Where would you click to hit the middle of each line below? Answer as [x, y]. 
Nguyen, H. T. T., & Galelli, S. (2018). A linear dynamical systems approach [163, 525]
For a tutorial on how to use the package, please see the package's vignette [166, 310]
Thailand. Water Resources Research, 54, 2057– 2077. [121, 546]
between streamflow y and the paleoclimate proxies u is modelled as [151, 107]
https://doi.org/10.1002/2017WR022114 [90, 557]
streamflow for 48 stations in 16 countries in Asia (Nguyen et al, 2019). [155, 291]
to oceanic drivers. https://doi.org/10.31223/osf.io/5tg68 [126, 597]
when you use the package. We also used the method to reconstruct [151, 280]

PROBLEM TO WORK ON: Transcribe every entry exactly as it reads.

RESULT OF THIS TASK:
Where would you click to hit the middle of each line below? Answer as [x, y]. 
Nguyen, H. T. T., & Galelli, S. (2018). A linear dynamical systems approach [163, 525]
For a tutorial on how to use the package, please see the package's vignette [166, 310]
Thailand. Water Resources Research, 54, 2057– 2077. [121, 546]
between streamflow y and the paleoclimate proxies u is modelled as [151, 107]
https://doi.org/10.1002/2017WR022114 [90, 557]
streamflow for 48 stations in 16 countries in Asia (Nguyen et al, 2019). [155, 291]
to oceanic drivers. https://doi.org/10.31223/osf.io/5tg68 [126, 597]
when you use the package. We also used the method to reconstruct [151, 280]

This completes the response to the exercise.